TASK TO CARRY OUT:
Copy every line below where the string "responsable" is found.

SUPPLIED INFORMATION:
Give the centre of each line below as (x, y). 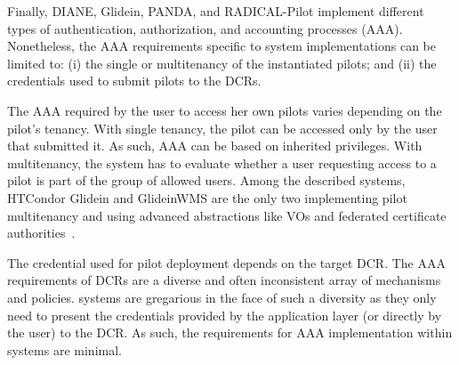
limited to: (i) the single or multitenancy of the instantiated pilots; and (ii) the (222, 63)
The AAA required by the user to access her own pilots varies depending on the (225, 110)
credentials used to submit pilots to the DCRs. (134, 81)
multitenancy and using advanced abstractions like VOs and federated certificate (227, 215)
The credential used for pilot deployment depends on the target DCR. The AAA (226, 262)
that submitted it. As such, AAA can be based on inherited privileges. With (215, 146)
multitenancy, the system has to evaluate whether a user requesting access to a (222, 162)
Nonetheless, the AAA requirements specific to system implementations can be (221, 46)
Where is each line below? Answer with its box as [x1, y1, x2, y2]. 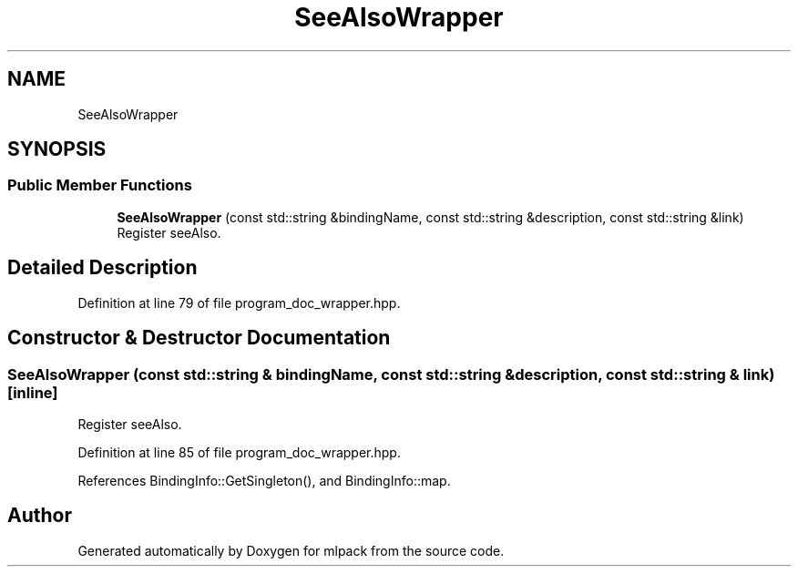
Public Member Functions [7, 176, 192, 195]
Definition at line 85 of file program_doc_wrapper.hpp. [77, 444, 401, 460]
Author [7, 504, 72, 528]
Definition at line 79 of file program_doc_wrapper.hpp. [77, 294, 401, 311]
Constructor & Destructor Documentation [7, 326, 391, 350]
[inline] [7, 383, 58, 402]
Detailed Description [7, 256, 198, 280]
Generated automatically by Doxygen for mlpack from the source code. [77, 542, 505, 559]
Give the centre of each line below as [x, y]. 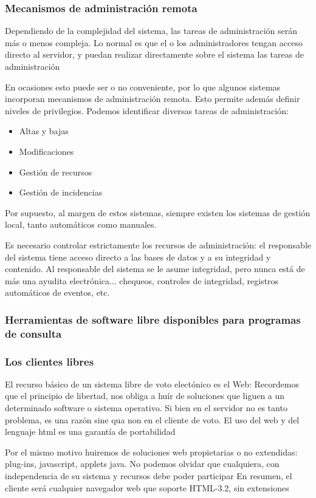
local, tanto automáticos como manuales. [81, 224]
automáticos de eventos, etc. [57, 292]
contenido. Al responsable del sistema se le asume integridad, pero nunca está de [155, 269]
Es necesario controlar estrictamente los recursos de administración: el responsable [158, 244]
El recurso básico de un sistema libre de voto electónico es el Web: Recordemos [152, 384]
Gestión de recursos [56, 172]
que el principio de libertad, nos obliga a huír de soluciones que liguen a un [145, 396]
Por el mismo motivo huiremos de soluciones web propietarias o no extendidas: [151, 452]
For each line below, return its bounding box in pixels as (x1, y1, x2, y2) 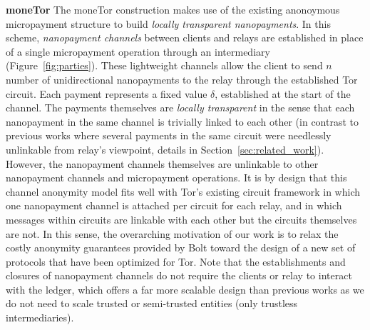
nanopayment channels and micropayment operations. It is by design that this (6, 170, 347, 185)
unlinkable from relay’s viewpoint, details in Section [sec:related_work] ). (6, 141, 324, 156)
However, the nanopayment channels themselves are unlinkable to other (6, 156, 319, 171)
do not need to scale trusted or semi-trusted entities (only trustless (6, 296, 298, 311)
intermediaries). (6, 310, 74, 325)
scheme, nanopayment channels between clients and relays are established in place (6, 30, 364, 45)
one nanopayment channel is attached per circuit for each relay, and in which (6, 198, 342, 213)
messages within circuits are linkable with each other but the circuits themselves (6, 211, 357, 226)
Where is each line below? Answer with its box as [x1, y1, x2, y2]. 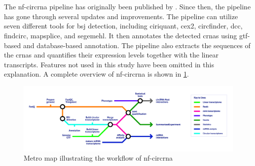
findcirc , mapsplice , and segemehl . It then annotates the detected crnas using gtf [4, 30, 248, 40]
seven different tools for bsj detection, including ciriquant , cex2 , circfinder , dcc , [4, 21, 243, 31]
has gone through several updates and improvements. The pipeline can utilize [4, 11, 238, 21]
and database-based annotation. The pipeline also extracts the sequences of [23, 40, 251, 50]
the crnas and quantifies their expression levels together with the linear [4, 50, 219, 60]
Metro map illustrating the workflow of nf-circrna [24, 153, 173, 163]
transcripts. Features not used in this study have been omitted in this [4, 59, 214, 69]
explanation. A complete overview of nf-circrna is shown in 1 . [4, 69, 189, 79]
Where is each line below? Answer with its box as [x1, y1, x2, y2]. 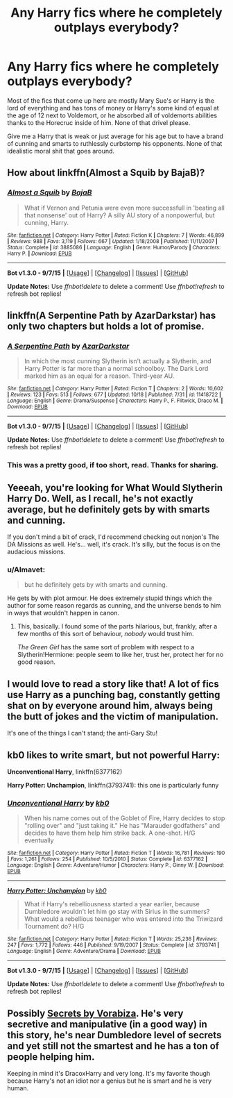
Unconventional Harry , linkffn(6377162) [7, 767, 123, 776]
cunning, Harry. [24, 218, 69, 226]
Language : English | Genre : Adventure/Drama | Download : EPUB [7, 948, 162, 955]
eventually [24, 836, 54, 845]
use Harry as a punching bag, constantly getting [7, 689, 221, 701]
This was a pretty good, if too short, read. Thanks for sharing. [7, 460, 218, 470]
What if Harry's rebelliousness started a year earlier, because [24, 900, 200, 908]
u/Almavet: [7, 565, 46, 574]
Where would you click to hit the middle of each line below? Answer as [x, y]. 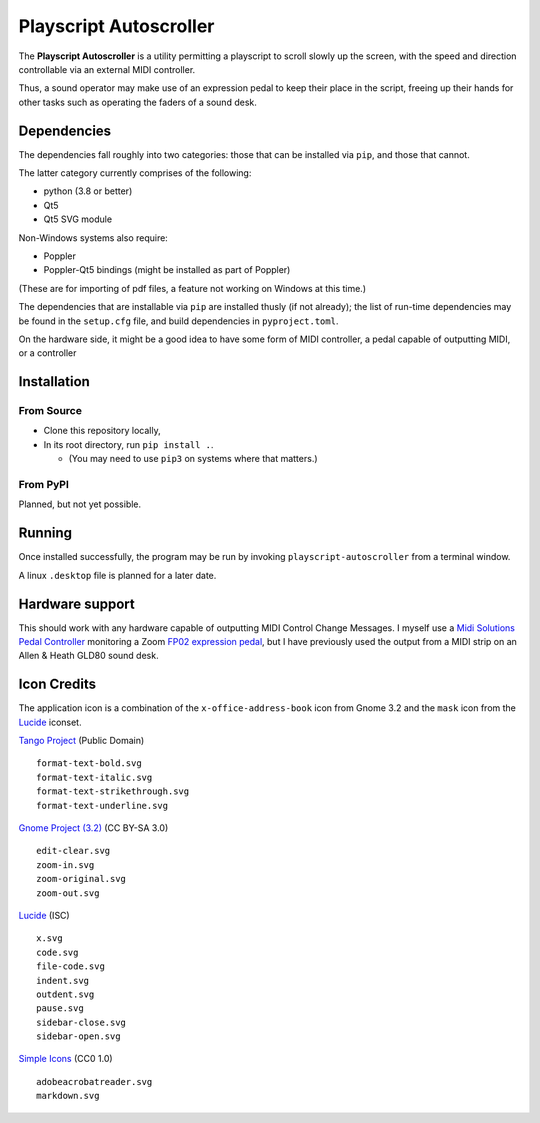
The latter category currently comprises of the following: [135, 173]
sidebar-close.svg [81, 1022]
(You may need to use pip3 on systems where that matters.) [193, 459]
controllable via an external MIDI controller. [107, 69]
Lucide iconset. [50, 722]
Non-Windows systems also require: [93, 237]
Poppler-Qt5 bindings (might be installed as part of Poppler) [167, 270]
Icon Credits [57, 684]
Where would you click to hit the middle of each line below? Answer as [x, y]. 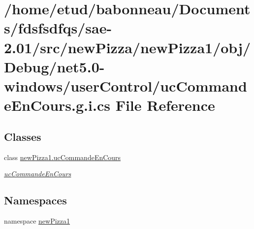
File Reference [165, 105]
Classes [23, 136]
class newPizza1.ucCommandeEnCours [63, 157]
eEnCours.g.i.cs [57, 105]
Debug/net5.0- [54, 66]
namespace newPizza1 [37, 220]
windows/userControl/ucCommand [126, 85]
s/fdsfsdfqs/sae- [58, 28]
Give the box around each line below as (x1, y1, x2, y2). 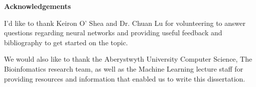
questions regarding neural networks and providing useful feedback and (4, 27, 222, 38)
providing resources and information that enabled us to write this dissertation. (4, 73, 245, 84)
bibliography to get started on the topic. (4, 37, 128, 47)
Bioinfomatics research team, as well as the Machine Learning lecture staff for (4, 63, 243, 74)
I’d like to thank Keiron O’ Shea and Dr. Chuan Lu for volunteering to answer (4, 17, 245, 28)
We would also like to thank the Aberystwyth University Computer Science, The (4, 54, 252, 64)
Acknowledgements (4, 1, 71, 11)
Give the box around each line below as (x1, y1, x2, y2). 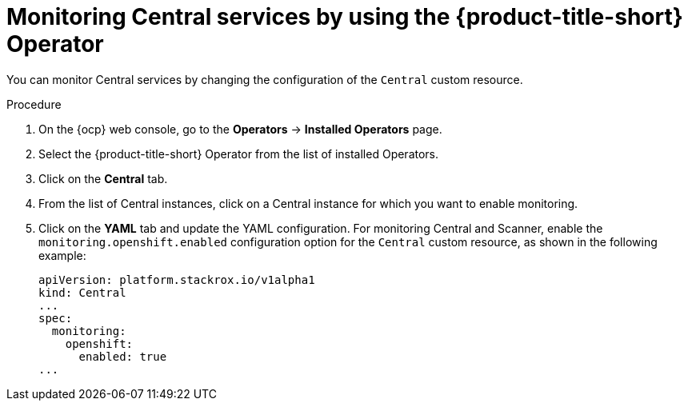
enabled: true (78, 349, 167, 363)
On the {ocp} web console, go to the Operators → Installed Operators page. (38, 122, 442, 136)
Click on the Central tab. (38, 171, 168, 186)
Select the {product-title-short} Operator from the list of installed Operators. (38, 146, 439, 161)
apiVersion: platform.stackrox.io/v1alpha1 (38, 273, 315, 286)
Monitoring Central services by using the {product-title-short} (6, 3, 683, 30)
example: (38, 248, 86, 262)
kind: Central (38, 285, 126, 299)

SOLVED PROBLEM:
contenido. Al responsable del sistema se le asume integridad, pero nunca está de [155, 269]
Es necesario controlar estrictamente los recursos de administración: el responsable [158, 244]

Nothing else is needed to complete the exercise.